Inferring network structures is a central problem arising in numerous fields of science and technology, including communication systems, biology, sociology, and neuroscience. Unfortunately, it is often difficult, or impossible, to obtain data that directly reveal the underlying network structure, and so one must infer a network from incomplete data. In this talk, we will look at the problem of inferring network structure from “co-occurrence” observations.
These observations identify which network components (e.g., switches and routers, in a communications network, or genes, in a gene regulatory network) co-occur in a path, but do not indicate the order in which they occur in that path. Without order information, the number of networks that are consistent with the data grows exponentially with the size of the network (i.e., the number of nodes). Yet, the basic engineering/evolutionary principles underlying most networks strongly suggest that not all networks consistent with the observations are equally likely. In particular, nodes that often co-occur are probably closer than nodes that rarely co-occur. This rationale suggests modeling co-occurrence observations as independent realizations of a Markovian random walk on the network, subjected to a random permutation to account for the lack of order information.
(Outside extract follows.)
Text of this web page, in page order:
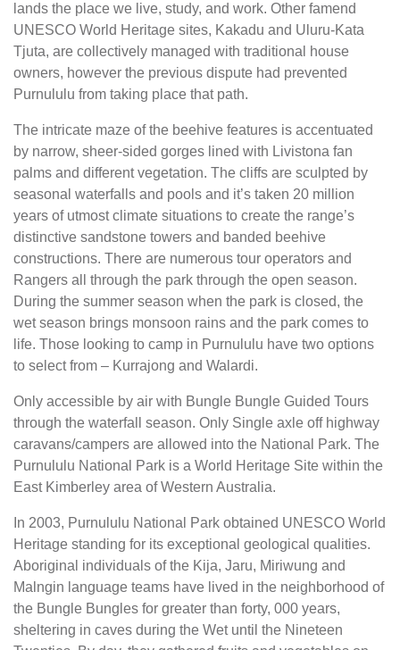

Treating permutations as missing data, allows deriving an expectation-–maximization (EM) algorithm for estimating the random walk parameters. The model and EM algorithm significantly simplify the problem, but the computational complexity of the reconstruction process does grow exponentially in the length of each transmission path. For networks with long paths, the exact E-step may be computationally intractable. We thus propose a polynomial-time Monte Carlo EM algorithm based on importance sampling and derive conditions that ensure convergence of the algorithm with high probability. Finally, we report simulations and experiments with Internet measurements and inference of biological networks that demonstrate the promise of this approach.
The work reported in this talk was done in collaboration with Prof. Michael Rabbat (McGill University, Canada) and Prof. Robert D. Nowak (University of Wisconsin, USA).